Computer scientists from Carnegie Mellon University have devised a framework for running large-scale computations for tasks such as social network or Web search analysis efficiently on a single personal computer.
The software could help developers working on many modern tasks: for example, designing a new recommendation engine using social network connections. In order to make effective recommendations—“your friends liked this movie, so here is another movie that you haven’t seen yet, but you will probably like”—the software has to be able to analyze the connections between the members of a social network. This type of task is called graph computation, and it is increasingly common. But working with large-scale data sets (such as online social networks) usually requires the processing horsepower of many computers clustered together, such as those offered by Amazon’s cloud-based EC2 service.
The new software, called GraphChi, exploits the capacious hard drives that are becoming ever more common in personal computers. A graph would normally be stored in temporary memory (RAM) for analysis. With GraphChi, the hard drive performs this task instead.

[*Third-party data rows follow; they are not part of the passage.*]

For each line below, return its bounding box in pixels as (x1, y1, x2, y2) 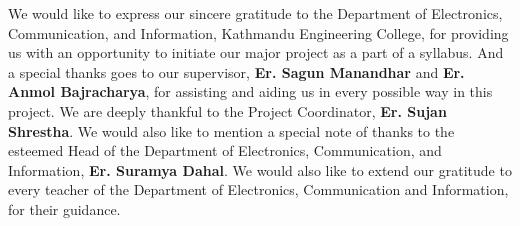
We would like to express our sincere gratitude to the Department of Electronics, (8, 3, 503, 23)
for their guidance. (8, 198, 121, 219)
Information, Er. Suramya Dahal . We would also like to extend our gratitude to (8, 159, 512, 180)
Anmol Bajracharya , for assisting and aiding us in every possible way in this (8, 81, 493, 102)
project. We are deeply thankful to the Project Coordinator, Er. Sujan (8, 100, 447, 121)
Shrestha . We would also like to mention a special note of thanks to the (8, 120, 455, 141)
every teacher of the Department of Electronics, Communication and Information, (8, 179, 509, 200)
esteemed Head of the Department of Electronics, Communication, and (8, 140, 442, 161)

“PCs don’t have enough RAM to hold an entire Web graph, but they do have hard drives, which can hold a lot of information,” says Carlos Guestrin, codirector of Carnegie Mellon’s Select Lab, where GraphChi was developed. But hard drives are slow compared to RAM for reading and writing data, which tends to slow down computation. So Guestrin’s student Aapo Kyrola designed a faster, less random method of accessing the hard drive.
According to Guestrin, a Mac Mini running GraphChi can analyze Twitter’s social graph from 2010—which contains 40 million users and 1.2 billion connections—in 59 minutes. “The previous published result on this problem took 400 minutes using a cluster of about 1,000 computers,” Guestrin says.

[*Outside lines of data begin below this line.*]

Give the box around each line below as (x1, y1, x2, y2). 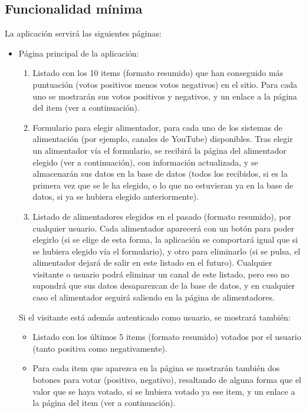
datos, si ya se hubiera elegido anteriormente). (32, 190, 199, 203)
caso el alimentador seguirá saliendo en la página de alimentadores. (32, 291, 275, 303)
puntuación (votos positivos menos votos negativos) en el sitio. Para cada (32, 78, 297, 90)
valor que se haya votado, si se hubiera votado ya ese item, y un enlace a (32, 385, 295, 397)
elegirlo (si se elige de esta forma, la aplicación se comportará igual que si (32, 233, 298, 246)
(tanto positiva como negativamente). (32, 342, 167, 354)
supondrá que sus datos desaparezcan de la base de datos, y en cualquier (32, 279, 295, 292)
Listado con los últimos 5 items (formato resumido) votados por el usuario (32, 331, 301, 343)

As technology gets more networked, and data sets get larger, graph computation is becoming more and more relevant in many domains, says David A. Bader, a graph computation expert at Georgia Tech. “Trying to understand how the human brain works or trying to make sense of medical patient records involve graph computing,” he says.
Graph analysis also drives the development of new web products, says Jeremy Kepner, a researcher at MIT. “Document search, ad placement, route planning, travel reservations, and cyber security all rely on graph analysis,” he says. “Enabling web developers to construct these analyses on their desktop computers catalyzes these industries and accelerates product development.”
Guestrin adds that GraphChi can handle “streaming graphs,” which more accurately model large networks by showing how relationships change over time. Bader and others at Georgia Tech have created a graph computation framework, called Stinger, that’s optimized for supercomputers working with massive streaming graphs.
“The scales of these problems will obviously keep growing,” says Guestrin. But he says GraphChi is capable of effectively handling many large-scale graph-computing problems without resorting to cloud-based solutions or supercomputers.
“A researcher in computational biology could do large-scale computations on their PC; a developer working on a data-center algorithm can test it on their laptop before pushing it to the cloud,” Guestrin says. “Big data is everywhere now, but some big data isn’t as big as it once was, relatively speaking. Tools like GraphChi will let many companies and startups solve all their graph-computing needs on a single machine. It’s cost effective, and it drives innovation, too.”